Unix-like systems: indexing visited Web pages

With the help of a Firefox extension, Recoll can index the Internet pages that you visit. The extension has a long history: it was initially designed for the Beagle indexer, then adapted to Recoll and the Firefox XUL API. The current version of the extension is located in the Mozilla add-ons repository uses the WebExtensions API, and works with current Firefox versions.

The extension works by copying visited Web pages to an indexing queue directory, which Recoll then processes, storing the data into a local cache, then indexing it, then removing the file from the queue.

The local cache is not an archive

As mentioned above, a copy of the indexed Web pages is retained by Recoll in a local cache (from which data is fetched for previews, or when resetting the index). The cache is not changed by an index reset, just read for indexing. The cache has a maximum size, which can be adjusted from the Index configuration / Web history panel (webcachemaxmbs parameter in recoll.conf). Once the maximum size is reached, old pages are erased to make room for new ones. The pages which you want to keep indefinitely need to be explicitly archived elsewhere. Using a very high value for the cache size can avoid data erasure, but see the above 'Howto' page for more details and gotchas.
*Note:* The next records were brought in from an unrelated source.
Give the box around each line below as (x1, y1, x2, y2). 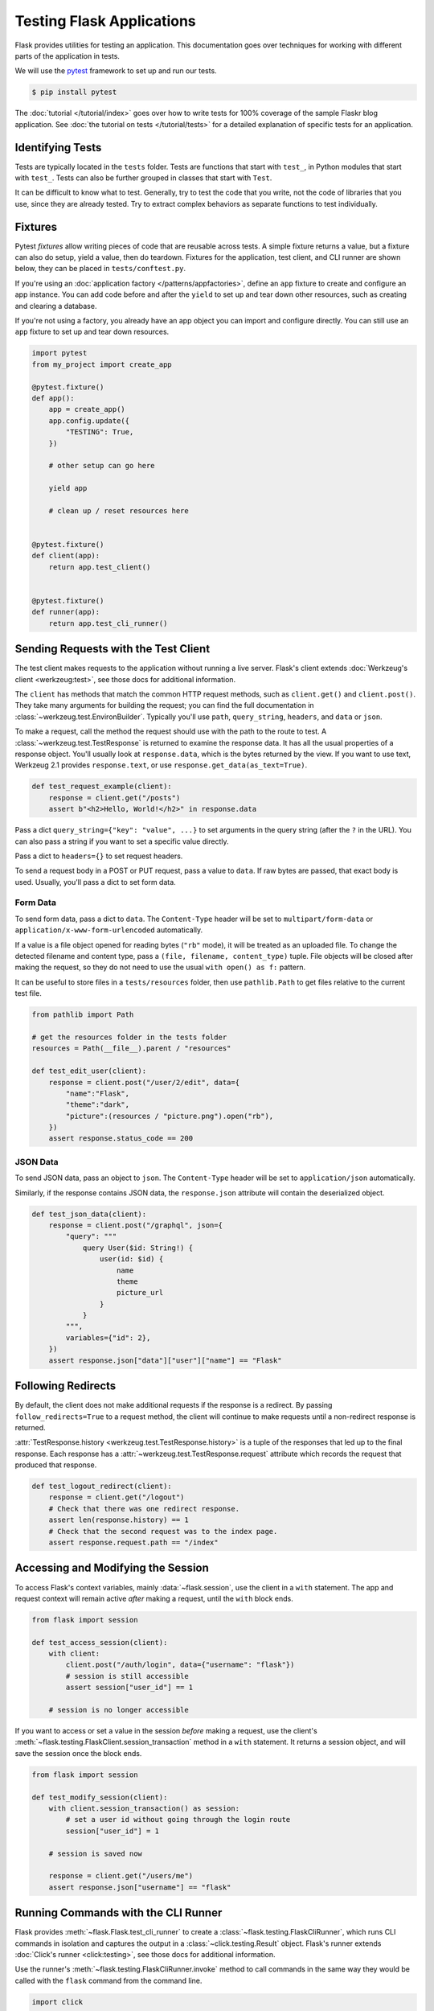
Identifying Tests (14, 141, 102, 154)
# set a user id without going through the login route (65, 1815, 291, 1824)
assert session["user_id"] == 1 (65, 1683, 193, 1692)
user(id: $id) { (99, 1255, 164, 1264)
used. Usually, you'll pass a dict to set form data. (14, 877, 176, 886)
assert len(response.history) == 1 (48, 1515, 189, 1524)
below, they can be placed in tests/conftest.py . (14, 264, 186, 273)
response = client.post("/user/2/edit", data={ (48, 1078, 240, 1087)

The visited Web pages indexing feature can be enabled on the Recoll side from the GUI Index configuration panel, or by editing the configuration file (set processwebqueue to 1).

The Recoll GUI has a tool to list and edit the contents of the Web cache. (ToolsWebcache editor)
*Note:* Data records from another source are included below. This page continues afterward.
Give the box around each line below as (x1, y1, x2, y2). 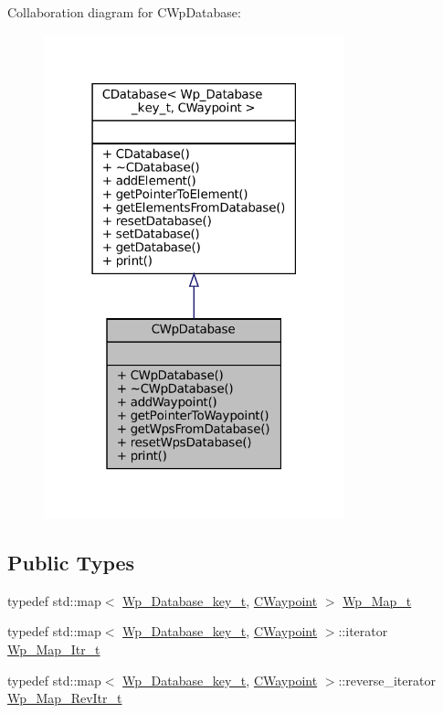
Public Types (7, 548, 135, 577)
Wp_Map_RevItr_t (7, 688, 122, 708)
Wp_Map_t (343, 591, 412, 610)
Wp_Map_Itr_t (7, 640, 100, 659)
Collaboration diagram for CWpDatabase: (7, 3, 241, 21)
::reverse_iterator (338, 670, 436, 689)

The recollindex command has two options to help manage the Web cache:

  • --webcache-compact will recover the space from erased entries. It may need to use twice the disk space currently needed for the Web cache.
  • --webcache-burst destdir will extract all current entries into pairs of metadata and data files created inside destdir

You can find more details on Web indexing, its usage and configuration in a Recoll 'Howto' entry.